Мне кажется, все мы устали от авангарда и псевдоавангарда в режиссуре и, думаю, что в этом отношении режиссура просто зашла в тупик, и надо как-то приближаться к человеческим вещам. Я считаю, что в театре главный — артист, его духовность, отношение к жизни. Театр, мне кажется, призван будить сознание, заставлять смеяться и страдать. Поэтому мы с упоением смотрим старые фильмы, так любим старых актеров. Они были человечными! Сейчас столько есть тем, проблем, а на сцене они абсолютно не отображаются! В моих спектаклях я сознательно не стремлюсь к форме, мне интересны те процессы, которые происходят с человеком. К счастью, наш театр во все времена придерживался именно этого направления. Я думаю, именно в этом привлекательность нашего театра для зрителей.

— Как вы считаете, почему говорят, что режиссура — не женская профессия?

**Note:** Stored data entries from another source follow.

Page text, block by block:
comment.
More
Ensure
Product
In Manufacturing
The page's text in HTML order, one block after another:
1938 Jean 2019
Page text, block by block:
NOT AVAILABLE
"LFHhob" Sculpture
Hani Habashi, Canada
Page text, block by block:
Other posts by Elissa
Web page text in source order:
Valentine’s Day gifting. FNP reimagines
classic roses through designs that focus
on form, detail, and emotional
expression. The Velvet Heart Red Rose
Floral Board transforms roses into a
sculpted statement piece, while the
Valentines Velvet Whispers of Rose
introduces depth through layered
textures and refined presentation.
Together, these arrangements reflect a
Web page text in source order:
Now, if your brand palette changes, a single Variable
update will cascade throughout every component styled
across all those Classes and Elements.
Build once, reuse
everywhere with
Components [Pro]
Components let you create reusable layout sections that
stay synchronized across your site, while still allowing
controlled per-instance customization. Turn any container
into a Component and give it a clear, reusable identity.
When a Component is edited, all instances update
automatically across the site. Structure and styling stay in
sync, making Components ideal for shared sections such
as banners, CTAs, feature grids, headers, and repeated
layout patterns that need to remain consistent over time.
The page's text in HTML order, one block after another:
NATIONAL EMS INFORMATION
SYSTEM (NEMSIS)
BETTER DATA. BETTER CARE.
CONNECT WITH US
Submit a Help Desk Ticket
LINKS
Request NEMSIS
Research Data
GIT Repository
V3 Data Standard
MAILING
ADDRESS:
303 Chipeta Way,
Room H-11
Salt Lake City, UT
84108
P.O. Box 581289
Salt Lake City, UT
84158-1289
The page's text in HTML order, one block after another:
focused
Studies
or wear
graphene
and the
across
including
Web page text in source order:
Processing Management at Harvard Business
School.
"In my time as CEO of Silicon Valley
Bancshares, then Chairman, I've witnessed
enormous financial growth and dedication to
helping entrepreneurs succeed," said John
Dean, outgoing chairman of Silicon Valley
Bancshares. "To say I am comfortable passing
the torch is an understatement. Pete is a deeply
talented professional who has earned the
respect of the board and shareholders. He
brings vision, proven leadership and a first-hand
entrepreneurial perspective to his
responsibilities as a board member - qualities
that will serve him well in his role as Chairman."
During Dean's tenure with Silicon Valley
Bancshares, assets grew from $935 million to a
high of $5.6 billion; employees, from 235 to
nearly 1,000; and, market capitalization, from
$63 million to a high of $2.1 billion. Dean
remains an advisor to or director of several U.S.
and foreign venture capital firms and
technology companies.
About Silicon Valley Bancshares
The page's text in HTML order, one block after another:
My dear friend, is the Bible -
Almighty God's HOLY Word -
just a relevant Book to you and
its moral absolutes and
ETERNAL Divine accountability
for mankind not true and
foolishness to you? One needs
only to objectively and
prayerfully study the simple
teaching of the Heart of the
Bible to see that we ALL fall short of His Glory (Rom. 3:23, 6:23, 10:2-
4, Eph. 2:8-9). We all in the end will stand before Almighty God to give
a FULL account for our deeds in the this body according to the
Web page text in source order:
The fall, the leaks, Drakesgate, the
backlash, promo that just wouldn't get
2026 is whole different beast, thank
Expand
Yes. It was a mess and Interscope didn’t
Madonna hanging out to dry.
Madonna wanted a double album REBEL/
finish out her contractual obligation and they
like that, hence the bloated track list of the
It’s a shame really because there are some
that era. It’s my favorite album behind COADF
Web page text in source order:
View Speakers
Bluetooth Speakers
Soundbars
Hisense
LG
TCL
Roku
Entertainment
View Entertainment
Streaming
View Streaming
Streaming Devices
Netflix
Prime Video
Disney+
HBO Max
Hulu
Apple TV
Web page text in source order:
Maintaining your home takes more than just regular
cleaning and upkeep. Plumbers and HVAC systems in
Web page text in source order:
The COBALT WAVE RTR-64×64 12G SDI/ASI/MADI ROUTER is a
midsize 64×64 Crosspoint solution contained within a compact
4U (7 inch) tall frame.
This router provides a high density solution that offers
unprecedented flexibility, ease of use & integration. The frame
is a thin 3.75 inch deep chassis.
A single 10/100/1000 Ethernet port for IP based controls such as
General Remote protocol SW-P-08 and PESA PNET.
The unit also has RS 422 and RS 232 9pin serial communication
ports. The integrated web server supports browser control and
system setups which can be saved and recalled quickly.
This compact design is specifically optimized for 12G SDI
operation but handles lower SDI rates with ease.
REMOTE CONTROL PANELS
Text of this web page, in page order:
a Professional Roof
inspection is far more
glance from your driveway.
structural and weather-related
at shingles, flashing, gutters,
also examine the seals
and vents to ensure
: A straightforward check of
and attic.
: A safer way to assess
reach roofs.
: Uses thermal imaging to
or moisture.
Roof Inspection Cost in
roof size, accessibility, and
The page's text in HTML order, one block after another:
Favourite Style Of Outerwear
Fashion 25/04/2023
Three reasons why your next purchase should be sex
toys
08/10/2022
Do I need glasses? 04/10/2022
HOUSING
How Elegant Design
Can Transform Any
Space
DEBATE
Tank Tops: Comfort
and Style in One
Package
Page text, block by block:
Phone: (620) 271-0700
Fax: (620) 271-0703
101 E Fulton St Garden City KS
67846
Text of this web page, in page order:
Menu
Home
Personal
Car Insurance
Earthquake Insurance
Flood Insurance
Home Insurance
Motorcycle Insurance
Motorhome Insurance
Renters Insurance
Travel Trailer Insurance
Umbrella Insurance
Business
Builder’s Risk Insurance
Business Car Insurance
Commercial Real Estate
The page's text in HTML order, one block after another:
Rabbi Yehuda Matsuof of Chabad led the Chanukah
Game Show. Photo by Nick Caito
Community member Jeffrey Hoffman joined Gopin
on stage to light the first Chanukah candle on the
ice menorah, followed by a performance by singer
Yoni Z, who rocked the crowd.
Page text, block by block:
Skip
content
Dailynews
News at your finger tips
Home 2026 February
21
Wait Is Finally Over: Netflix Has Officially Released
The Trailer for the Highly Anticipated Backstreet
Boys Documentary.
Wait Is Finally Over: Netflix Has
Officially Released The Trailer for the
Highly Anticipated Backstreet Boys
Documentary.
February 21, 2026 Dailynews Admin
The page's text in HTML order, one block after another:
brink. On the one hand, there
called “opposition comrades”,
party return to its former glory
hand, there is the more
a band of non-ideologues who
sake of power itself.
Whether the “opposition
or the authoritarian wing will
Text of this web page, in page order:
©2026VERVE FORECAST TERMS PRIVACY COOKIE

— Она требует очень крепкого здоровья. Это очень большой физический труд, я не говорю уже об интеллектуальной стороне. Напряжение, которое испытывает режиссер во взаимоотношениях с артистами и во время организации спектакля, вряд ли можно сравнить еще с чем-то. Ведь ты не оканчиваешь работу над пьесой в конце рабочего дня. Она не отпускает тебя, чтобы ты ни делал: и ночью, и днем ты все время думаешь о спектакле. Трудно порой решать производственные проблемы. Мужчине легче быть категоричным, и даже крайняя резкость ему простительна. Женщине это чаще всего несвойственно. Кроме того, на женщине всегда большая нагрузка и в доме, и в жизни. А мужчина приходит и занимается только делом, а дома ждут жена и мама, готовые все для него сделать. И все-таки, чтобы там ни говорили о женской логике, я уверена, что у женщины она более гибкая, что ли, изобретательная. Женщина обладает более аналитическим складом ума, у нее больше терпения во взаимоотношениях с актерами. Ведь у каждого актера болезненное самолюбие, свои амбиции. Все это надо привести к одному знаменателю, подчинить той идее, по которой выстраиваешь спектакль.

— Вам как актрисе режиссерское «я» не мешает?

— Мешает. Даже партнеры просят: «Только ты не следи за нами!» Я вообще в своих спектаклях не играю в первом составе. Играет другая актриса, а я уже позже выхожу. Одно дело — режиссерская работа, а другое — актерская. Те процессы, которые происходят в актере, устанавливаются и в процессе репетиций. А поскольку я как актриса репетирую мало, они у меня умозрительные и не проходят через мою биофизическую жизнь. Мне приходится эти процессы на протяжении первых нескольких спектаклей «наживать». И партнеры это ощущают. Но потом все становится на свои места.

— Вы обращали внимание, что имя Ирина (по-гречески означающее — мир) — знаковое для украинской режиссуры? Первая женщина-режиссер в Украине — Ирина Деева, нельзя не вспомнить Ирину Молостову, да и сегодня в Русской драме женщины-режиссеры — Ирина Дука и Ирина Барковская.

— Да, может быть… Я вообще очень мягкий человек по натуре, не повышаю голос. Но я Скорпион да еще левша, а для режиссера это — хороший знак. В решающие моменты становлюсь очень сильной. Становлюсь активнее в процессе борьбы, когда, казалось бы, я должна спасовать, опустить руки. Например, я выпускала спектакли, когда мужу делали операции, когда у меня умирала мама, умирала свекровь, когда умирала подруга... В сумасшедшем ритме, когда все надо успеть, именно работа всегда помогала мне пережить горе. Молю только Бога о здоровье. Мне нельзя расслабляться, потому что я нужна другим людям.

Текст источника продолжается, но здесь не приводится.